NEWS NO.113(2025年度)
獣医学類5年 伊藤 聖都さんが日本顕微鏡学会北海道支部長賞を受賞
2025年11月29日(土)に、北海道大学工学部 フロンティア応用科学研究棟において開催された「令和7年度 公益社団法人日本顕微鏡学会北海道支部学術講演会」において、本学 獣医学類5年 伊藤 聖都さんが(獣医解剖学ユニット)が日本顕微鏡学会北海道支部長賞を受賞しました。

【受賞演題】
「断面研磨SEM法を用いた非脱灰の歯の観察方法の検討」
【研究概要】
従来の組織学的観察において、骨や歯のような硬組織は、主成分である無機質を除去する「脱灰」処理を経て薄切されます。しかし、歯のエナメル質はほとんどが無機質であるために、脱灰によって消失してしまいエナメル質を保存した状態で歯の断面構造を詳細に評価することは困難でした。

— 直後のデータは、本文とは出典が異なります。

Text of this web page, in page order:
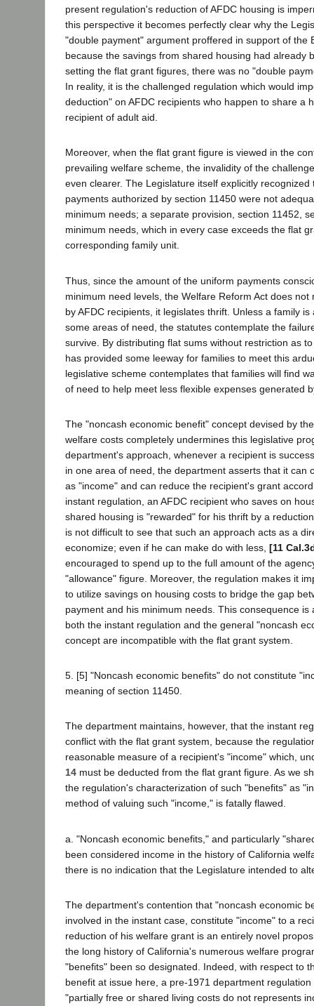
present regulation's reduction of AFDC housing is
this perspective it becomes perfectly clear why the
"double payment" argument proffered in support of the
because the savings from shared housing had already
setting the flat grant figures, there was no "double
In reality, it is the challenged regulation which would
deduction" on AFDC recipients who happen to share a
recipient of adult aid.
Moreover, when the flat grant figure is viewed in the
prevailing welfare scheme, the invalidity of the
even clearer. The Legislature itself explicitly recognized
payments authorized by section 11450 were not
minimum needs; a separate provision, section 11452,
minimum needs, which in every case exceeds the flat
corresponding family unit.
Thus, since the amount of the uniform payments
minimum need levels, the Welfare Reform Act does
by AFDC recipients, it legislates thrift. Unless a family
some areas of need, the statutes contemplate the
survive. By distributing flat sums without restriction as
has provided some leeway for families to meet this
legislative scheme contemplates that families will find
of need to help meet less flexible expenses generated
The "noncash economic benefit" concept devised by
welfare costs completely undermines this legislative
department's approach, whenever a recipient is
in one area of need, the department asserts that it can
as "income" and can reduce the recipient's grant
instant regulation, an AFDC recipient who saves on
shared housing is "rewarded" for his thrift by a
is not difficult to see that such an approach acts as a
economize; even if he can make do with less, [11
encouraged to spend up to the full amount of the
"allowance" figure. Moreover, the regulation makes it
to utilize savings on housing costs to bridge the gap
payment and his minimum needs. This consequence is
both the instant regulation and the general "noncash
concept are incompatible with the flat grant system.
5. [5] "Noncash economic benefits" do not constitute
meaning of section 11450.
The department maintains, however, that the instant
conflict with the flat grant system, because the
reasonable measure of a recipient's "income" which,
14 must be deducted from the flat grant figure. As we
the regulation's characterization of such "benefits" as
method of valuing such "income," is fatally flawed.
a. "Noncash economic benefits," and particularly
been considered income in the history of California
there is no indication that the Legislature intended to
The department's contention that "noncash economic
involved in the instant case, constitute "income" to a
reduction of his welfare grant is an entirely novel
the long history of California's numerous welfare
"benefits" been so designated. Indeed, with respect to
benefit at issue here, a pre-1971 department
"partially free or shared living costs do not represents
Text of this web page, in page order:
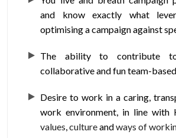
and know exactly what
optimising a campaign against
The ability to contribute
collaborative and fun team-
Desire to work in a caring,
work environment, in line with
values,cultureandways of
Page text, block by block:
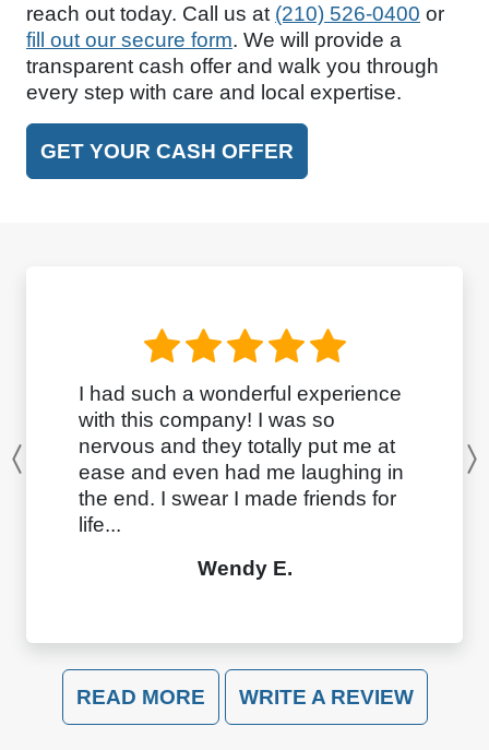
reach out today. Call us at (210) 526-0400 or
fill out our secure form. We will provide a
transparent cash offer and walk you through
every step with care and local expertise.
GET YOUR CASH OFFER
I had such a wonderful experience
with this company! I was so
nervous and they totally put me at
ease and even had me laughing in
the end. I swear I made friends for
life...
Wendy E.
Previous
READ MORE WRITE A REVIEW
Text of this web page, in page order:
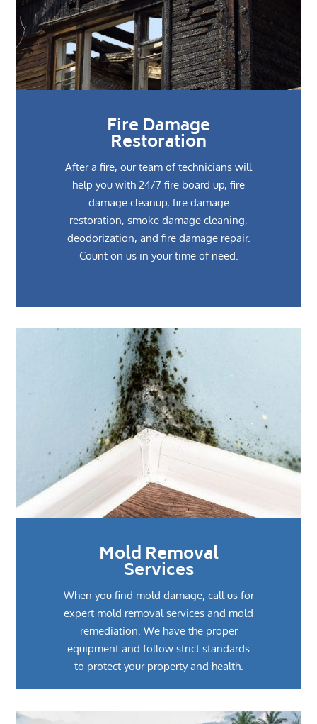
Fire Damage
Restoration
After a fire, our team of technicians will
help you with 24/7 fire board up, fire
damage cleanup, fire damage
restoration, smoke damage cleaning,
deodorization, and fire damage repair.
Count on us in your time of need.
Mold Removal
Services
When you find mold damage, call us for
expert mold removal services and mold
remediation. We have the proper
equipment and follow strict standards
to protect your property and health.
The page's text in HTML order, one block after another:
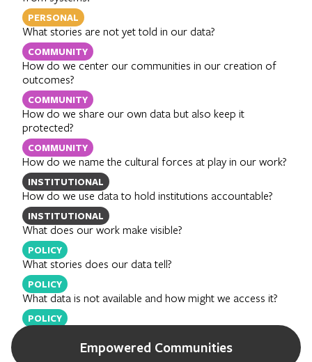
PERSONAL
What stories are not yet told in our data?
COMMUNITY
How do we center our communities in our creation of
outcomes?
COMMUNITY
How do we share our own data but also keep it
protected?
COMMUNITY
How do we name the cultural forces at play in our work?
INSTITUTIONAL
How do we use data to hold institutions accountable?
INSTITUTIONAL
What does our work make visible?
POLICY
What stories does our data tell?
POLICY
What data is not available and how might we access it?
POLICY
Empowered Communities
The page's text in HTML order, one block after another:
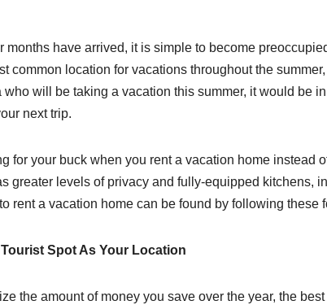
months have arrived, it is simple to become
common location for vacations throughout the
will be taking a vacation this summer, it would be
next trip.
for your buck when you rent a vacation home instead
greater levels of privacy and fully-equipped kitchens,
rent a vacation home can be found by following these
Spot As Your Location
the amount of money you save over the year, the
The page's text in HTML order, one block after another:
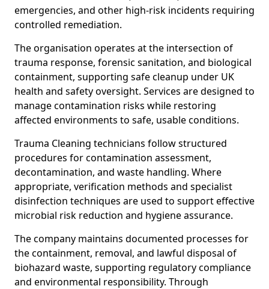
emergencies, and other high-risk incidents requiring
controlled remediation.
The organisation operates at the intersection of
trauma response, forensic sanitation, and biological
containment, supporting safe cleanup under UK
health and safety oversight. Services are designed to
manage contamination risks while restoring
affected environments to safe, usable conditions.
Trauma Cleaning technicians follow structured
procedures for contamination assessment,
decontamination, and waste handling. Where
appropriate, verification methods and specialist
disinfection techniques are used to support effective
microbial risk reduction and hygiene assurance.
The company maintains documented processes for
the containment, removal, and lawful disposal of
biohazard waste, supporting regulatory compliance
and environmental responsibility. Through
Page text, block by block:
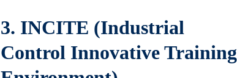
3. INCITE (Industrial
Control Innovative Training
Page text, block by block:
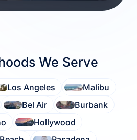
We Serve
Los Angeles
Malibu
Bel Air
Burbank
Hollywood
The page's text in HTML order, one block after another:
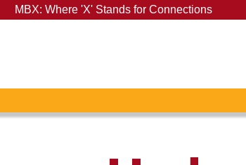
MBX: Where 'X' Stands for Connections
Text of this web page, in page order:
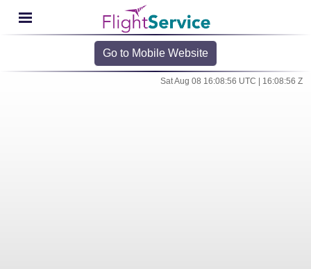
Go to Mobile Website
Sat Aug 08 16:08:56 UTC | 16:08:56 Z

本研究では、この課題を解決するため、硬組織を脱灰せずに丸ごと樹脂に包埋し、断面を研磨した後、走査型電子顕微鏡(SEM)で観察する「断面研磨 SEM法」の確立を目指しました。非脱灰のイヌの歯に本法を適用した結果、エナメル質を保存した観察だけでなく、ゾウゲ質、セメント質、歯槽骨、歯根膜といった歯周組織の全ての詳細な構造を断面観察することに成功しました。

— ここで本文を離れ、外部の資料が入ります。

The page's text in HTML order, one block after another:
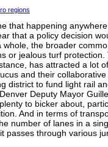
regions
that happening
that a policy decision
whole, the broader
or jealous turf
has attracted a lot
and their
district to fund light rail
Deputy Mayor
to bicker about,
And in terms of
number of lanes in a
passes through various
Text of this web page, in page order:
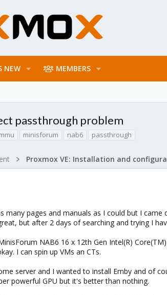
NEW MEMBERS
passthrough problem
minisforum nab6 passthrough
many pages and manuals as I could but I
but after 2 days of searching and trying I
NAB6 16 x 12th Gen Intel(R)
I can spin up VMs an CTs.
server and I wanted to install Emby and of
powerful GPU but it's better than nothing.
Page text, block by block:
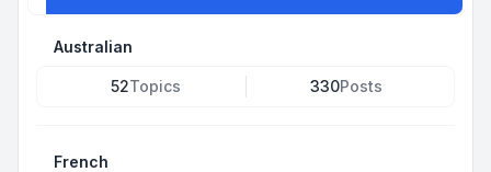
Australian
52Topics 330Posts
French
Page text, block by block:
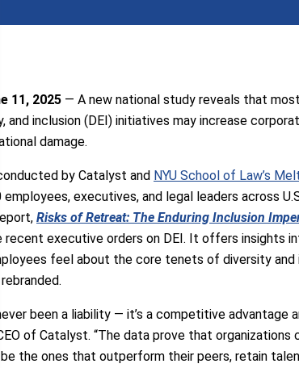
11, 2025 — A new national study reveals that
and inclusion (DEI) initiatives may increase
damage.
by Catalyst and NYU School of Law’s
employees, executives, and legal leaders across
Risks of Retreat: The Enduring Inclusion
recent executive orders on DEI. It offers insights
feel about the core tenets of diversity
never been a liability — it’s a competitive
of Catalyst. “The data prove that
be the ones that outperform their peers, retain
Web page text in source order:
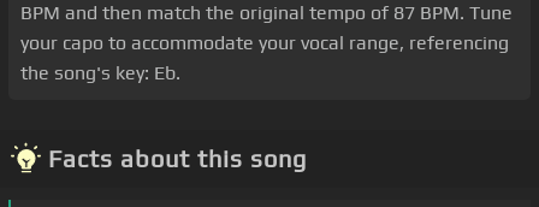
BPM and then match the original tempo of 87 BPM. Tune
your capo to accommodate your vocal range, referencing
the song's key: Eb.
Facts about this song
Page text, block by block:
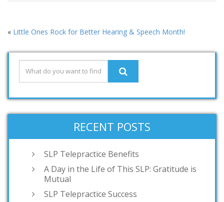
« Little Ones Rock for Better Hearing & Speech Month!
RECENT POSTS
SLP Telepractice Benefits
A Day in the Life of This SLP: Gratitude is
Mutual
SLP Telepractice Success
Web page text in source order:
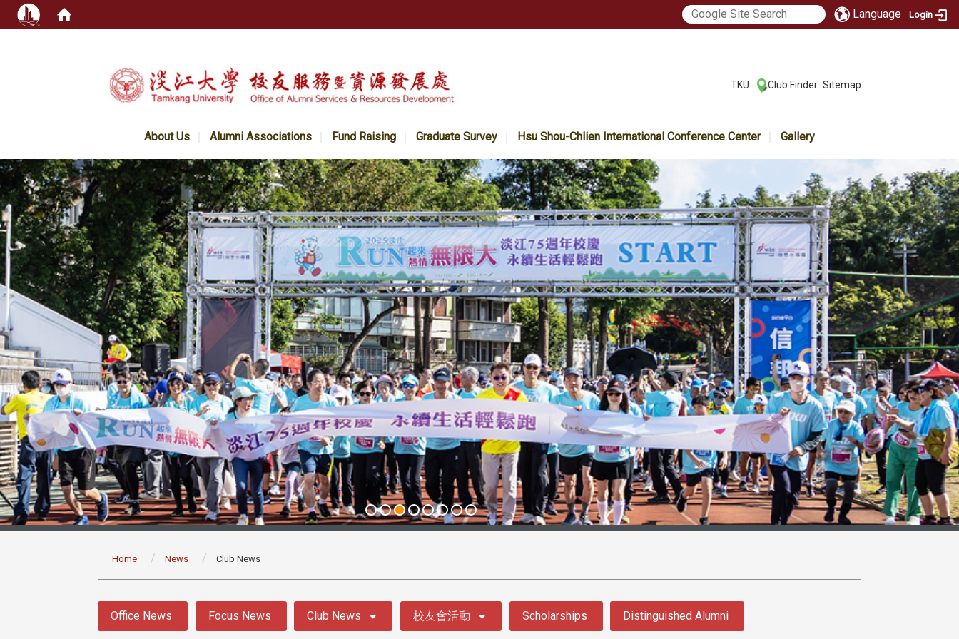
Language Login
TKU Club Finder Sitemap
About Us Alumni Associations Fund Raising Graduate Survey Hsu Shou-Chlien International Conference Center Gallery
Home News Club News
Office News Focus News Club News 校友會活動 Scholarships Distinguished Alumni
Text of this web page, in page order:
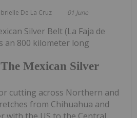
De La Cruz 01 June
Mexican Silver
Silver Belt (La Faja de
an 800 kilometer long
cutting across Northern and
from Chihuahua and
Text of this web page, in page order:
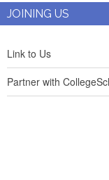
JOINING US
Link to Us
Partner with
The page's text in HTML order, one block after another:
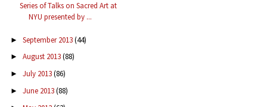
Series of Talks on Sacred Art at
NYU presented by ...
► September 2013(44)
► August 2013(88)
► July 2013(86)
► June 2013(88)
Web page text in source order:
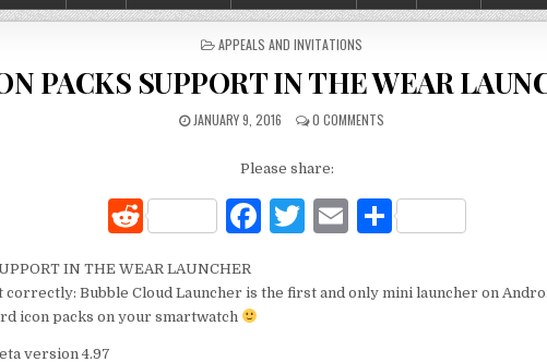
POSTED
APPEALS AND INVITATIONS
PACKS SUPPORT IN THE WEAR
JANUARY 9, 2016 0 COMMENTS
Please share:
R
d
di
F
c
T
it
E
ai ar
IN THE WEAR LAUNCHER
correctly: Bubble Cloud Launcher is the first and only mini launcher on
icon packs on your smartwatch
version 4.97
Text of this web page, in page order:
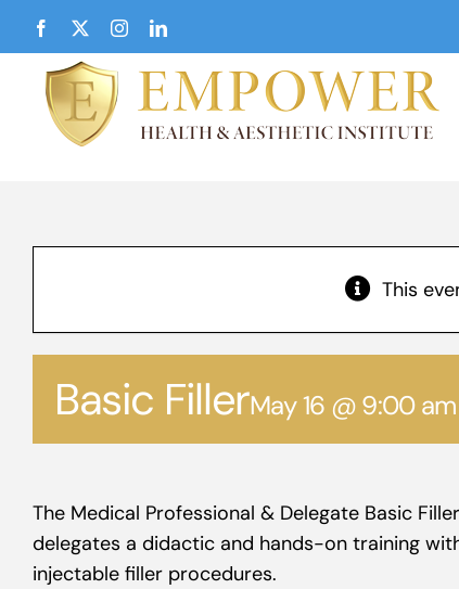
content
Facebook InstagramLinkedIn
This
Basic FillerMay 16 @ 9:00 am
The Medical Professional & Delegate Basic
delegates a didactic and hands-on training
injectable filler procedures.
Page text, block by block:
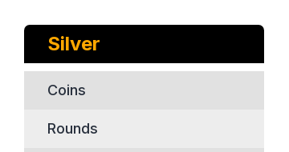
Silver
Coins
Rounds
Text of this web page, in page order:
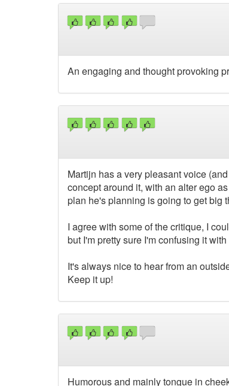
An engaging and thought provoking
Martijn has a very pleasant voice
concept around it, with an alter ego
plan he's planning is going to get big
I agree with some of the critique, I
but I'm pretty sure I'm confusing it
It's always nice to hear from an
Keep it up!
Humorous and mainly tongue in
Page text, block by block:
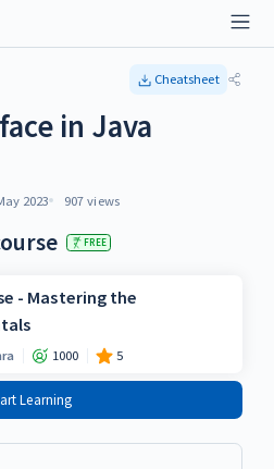
Cheatsheet
in Java
2023 907 views
FREE
- Mastering the
1000 5
Learning
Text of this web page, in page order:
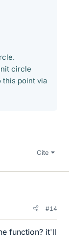
circle
this point via
Cite
#14
function? it'll
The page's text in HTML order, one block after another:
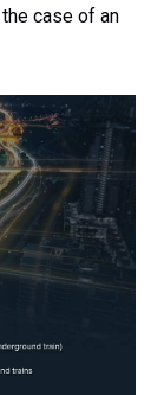
case of an
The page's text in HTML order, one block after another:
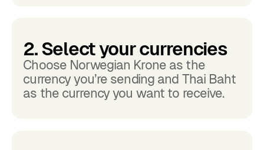
2. Select your currencies
Choose Norwegian Krone as the
currency you’re sending and Thai Baht
as the currency you want to receive.
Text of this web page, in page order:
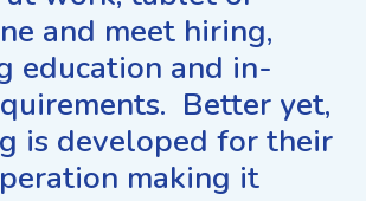
and meet hiring,
education and in-
Better yet,
is developed for their
making it
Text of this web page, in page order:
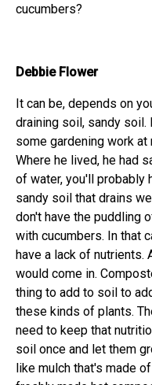
cucumbers?
Debbie Flower
It can be, depends on
draining soil, sandy
some gardening work
Where he lived, he had
of water, you'll probably
sandy soil that drains
don't have the puddling
with cucumbers. In that
have a lack of nutrients.
would come in.
thing to add to soil to
these kinds of plants.
need to keep that
soil once and let them
like mulch that's made

特に、エナメル質が保存された状態で観察できるようになったことで、エナメル質の表面に付着する歯石をミクロレベルで捉えることが可能となり、歯石とエナメル質の付着様態を詳細に解明できることにつながります。この「断面研磨SEM法」は、歯や骨などの硬組織研究における画期的な技術であると確信しています。
【受賞コメント】
獣医学群獣医学類5年 伊藤聖都さん(湘南白百合学園中学・高等学校(神奈川県)出身)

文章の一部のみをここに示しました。